Full Coverage or G-string?
February 12th, 2008By Sydney Lapeyrolerie
Valentine’s Day is around the corner. Sex Week is happening at Yale. If there were a Victoria’s Secret in New Haven, it surely would be low on merchandise this week particularly. For women everywhere, this time of year is an important one for lingerie shopping. However, as many men do not realize, not all women support this industry. There is, in fact, a large debate over the appropriateness of lingerie sales. Some believe that the garments help a woman to feel confident and increase self-esteem. Others see it as a self-debasing act that objectifies woman. While this is an irresolvable discussion, the question that all women need to ask themselves is: does a woman’s lingerie define her or is it simply another representation of her self-image?
Many women feel as though the lingerie industry is perpetuating masculine ideas about sexiness. Historically, lacy, transparent underwear and brassieres were a creation of male tailors before women came to dominate the fashion industry. The ideal woman to fit into the lingerie of Victoria’s Secret or Elle Macpherson’s new line is unquestionably a woman with a boyish figure and ample chest. With models such as Gisele Bundchen and Adriana Lima, there is more pressure than ever for girls to have a certain body type in order to be considered “sexy” by underwear companies. Lingerie is simply seen as another way in which our masculine-society is impinging its idealistic views about women through advertising and retail. Furthermore, especially during this week where sex is inevitably on the agenda, many believe that there is a lot of pressure placed on women to transform in the perfect sex kitten, leading to a variety of psychological issues that cause women to seek professional help and treatment. This argument compounded with that of non-western cultures, where lingerie is seen as a western ideal that is now being forced upon women, shows that deeper meanings that some read from this industry.
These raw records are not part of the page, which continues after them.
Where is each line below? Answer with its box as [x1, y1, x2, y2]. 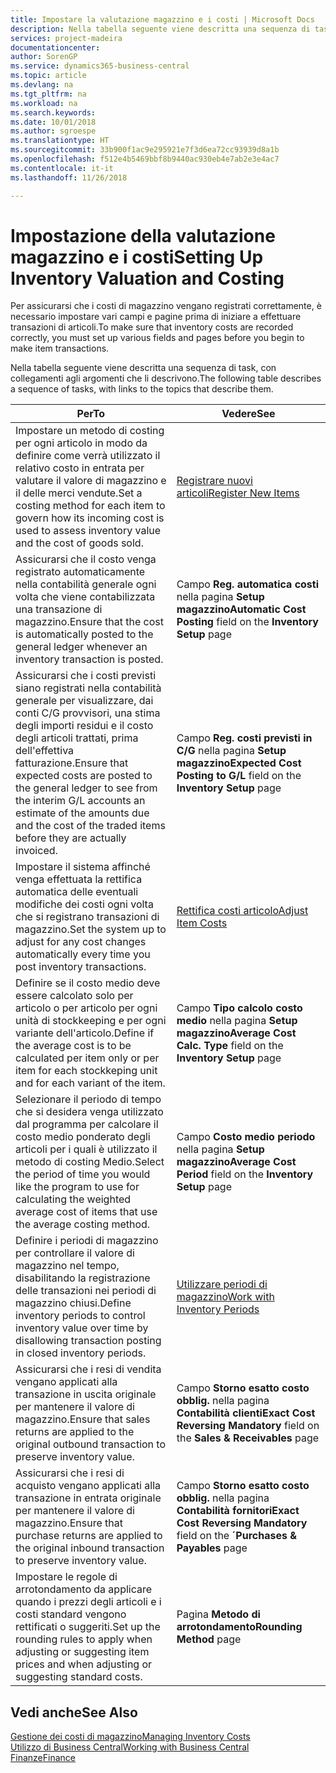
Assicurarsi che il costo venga [15, 552, 157, 566]
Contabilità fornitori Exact [176, 1504, 300, 1518]
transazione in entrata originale [15, 1491, 162, 1505]
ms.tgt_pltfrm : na [10, 89, 87, 99]
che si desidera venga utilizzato [15, 1105, 164, 1119]
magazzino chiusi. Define [15, 1296, 132, 1310]
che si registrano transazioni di [15, 910, 160, 924]
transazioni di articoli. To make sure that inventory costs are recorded [10, 321, 294, 333]
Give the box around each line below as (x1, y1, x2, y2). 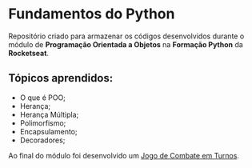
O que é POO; (19, 93, 66, 102)
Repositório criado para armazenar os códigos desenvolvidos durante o (8, 31, 245, 41)
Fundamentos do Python (8, 5, 175, 23)
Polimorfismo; (19, 118, 66, 128)
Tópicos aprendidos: (8, 71, 114, 85)
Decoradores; (19, 135, 66, 145)
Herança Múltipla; (19, 110, 79, 119)
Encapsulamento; (19, 126, 78, 136)
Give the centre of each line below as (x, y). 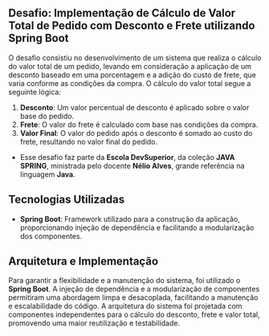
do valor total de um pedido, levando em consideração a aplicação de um (130, 66)
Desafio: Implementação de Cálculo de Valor (122, 13)
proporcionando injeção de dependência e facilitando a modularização (137, 227)
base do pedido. (47, 116)
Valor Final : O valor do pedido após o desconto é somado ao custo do (136, 133)
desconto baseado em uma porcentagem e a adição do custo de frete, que (132, 75)
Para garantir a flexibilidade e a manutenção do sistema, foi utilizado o (124, 281)
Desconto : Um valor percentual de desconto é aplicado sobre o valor (134, 107)
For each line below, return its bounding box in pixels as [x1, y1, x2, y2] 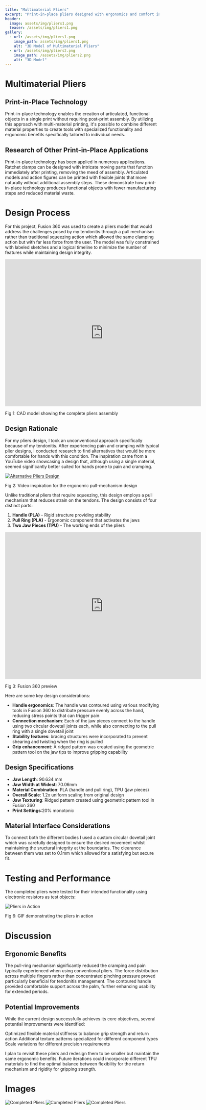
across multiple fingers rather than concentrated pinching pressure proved [5, 973, 156, 979]
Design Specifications [5, 763, 74, 772]
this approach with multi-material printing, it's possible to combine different [5, 121, 157, 127]
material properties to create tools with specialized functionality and [5, 126, 142, 132]
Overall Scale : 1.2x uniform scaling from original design [12, 792, 124, 798]
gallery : [5, 30, 23, 35]
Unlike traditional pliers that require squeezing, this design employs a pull [5, 492, 153, 498]
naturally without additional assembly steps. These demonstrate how [5, 180, 144, 186]

Buying lingerie can also be considered as a form of self-depreciation because many women buy it to dress up for a significant other. One woman shared that “One of my close friends was essentially forced to wear lingerie by her boyfriend. He would get angry if she was not wearing a thong.” In instances like these where women dress in order to impress or placate their boyfriends, is it incorrect to assume that lingerie is a tool for sexism? Furthermore, if someone is truly uncomfortable wearing a lacy thong or a bra with pearl straps, then should she make herself wear that item of clothing?
On the other side of this argument lie the women who see lingerie as a confidence-booster. Many feel better about themselves when they are wearing their naughtiest knickers because it is a daring act that is secretive. “I love to dress in scandalous bras and underwear everyday because it is something that I do for myself and that I chose to do. It’s a little bit daring and a little taboo. I like it,” one college student stated. For women who do like the little bit of excitement, wearing lingerie is a strong option. Also, others women, most notably the fashionistas of our time, identify thong underwear generally as being seamless—translation: no panty lines. For those of us who desperately try to avoid this faux pas, lingerie is liberation from tacky “Fashion Don’ts” countdowns. There are also other women who support lingerie and see it as merely the most comfortable option. In any case, as with all debates, there are a variety of motivating factors on each side of the discussion.
The divide in the debate boils down to two main groups: those who believe in lingerie as a confidence-booster and those who see it as “selling-out” or dressing for others. This discussion is an important one because it highlights some of the socio-political undertones associated with the women’s wear industry. At the end of the day, every one can formulate their own opinions and make individual decisions as to support or not support this industry. One of my best friends summed up the argument for me very well when I began my research: “I don’t have to wear lacy underwear to feel sexy. I feel most comfortable in plain cotton underwear. For me, comfort is sexy.” In this day and age where many feel as though they need to manipulate themselves to fit an image or dress a certain way to gain entrée into a social or work-related situation, lingerie is one of the last avenues for a woman to make a private, personal commitment with respect to dress. Comfort is always important, and especially when you can control what and exactly how much people see of what you are wearing, then my question to everyone is as follows: why not be yourself, which is the sexiest thing of all?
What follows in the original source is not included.